VI. Other Allegations
Indirect Infringement
For each patent-in-suit, the complaint alleges both induced and contributory infringement. The inducement claims are based on allegations that Nvidia provides its products with instructions, documentation, technical support, and marketing that encourage and instruct customers and end-users to operate the products in an infringing manner (e.g., Compl. ¶¶28, 45). The contributory infringement claims allege that the accused components are material to the inventions, are not staple articles of commerce, and are especially made or adapted for infringement (e.g., Compl. ¶¶29, 46).
Willful Infringement
The complaint alleges that "Nvidia has further had knowledge and notice of the Asserted Patents, and its infringement thereof, at least as of the filing of this Complaint" (Compl. ¶14). While the prayer for relief requests a finding of willfulness (Compl. p. 60, ¶b), the factual allegations do not assert pre-suit knowledge, which may limit the willfulness claim to post-filing conduct.

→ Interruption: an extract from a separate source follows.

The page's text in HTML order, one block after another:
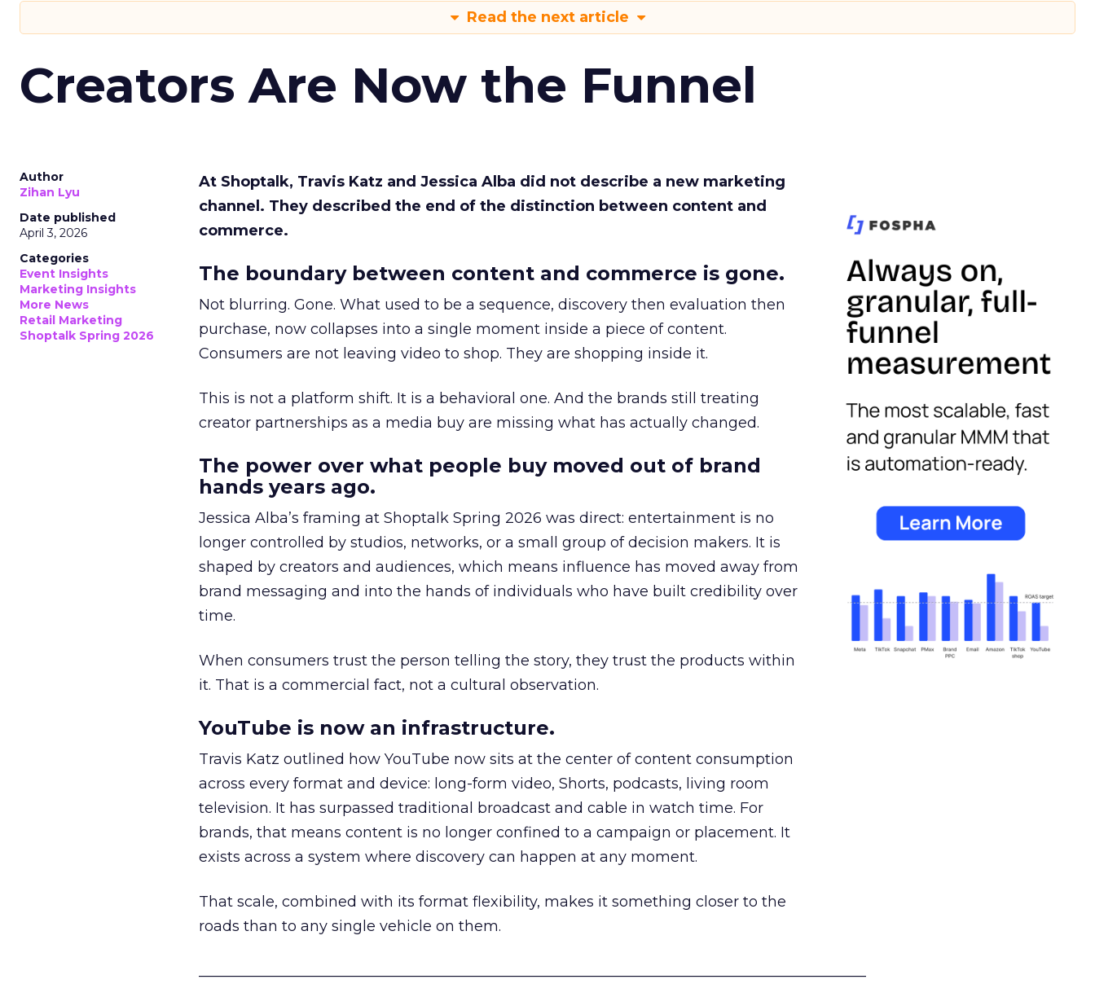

VII. Analyst’s Conclusion: Key Questions for the Case
- A core issue will be one of evidentiary mapping: can Plaintiff demonstrate that the high-level descriptions of functionality in Nvidia's public technical documentation and programming guides (e.g., CUDA cache operators, memory consistency models) directly correspond to the specific, low-level hardware mechanisms and state transitions required by the patent claims?
- A central legal question will be one of definitional scope: can patent terms that appear grounded in specific hardware implementations, such as a "common shared level" or a "transient dirty state," be construed broadly enough to read on the more abstract, software-defined architectural concepts (e.g., "shared memory" in a "thread cluster") that form the basis of the complaint's infringement theory?
- A key question for damages and indirect infringement will be knowledge and intent: given that the complaint only alleges knowledge as of its filing, the case may turn on what evidence emerges during discovery to establish pre-suit knowledge or willful blindness by Nvidia regarding the patents-in-suit and the alleged infringement.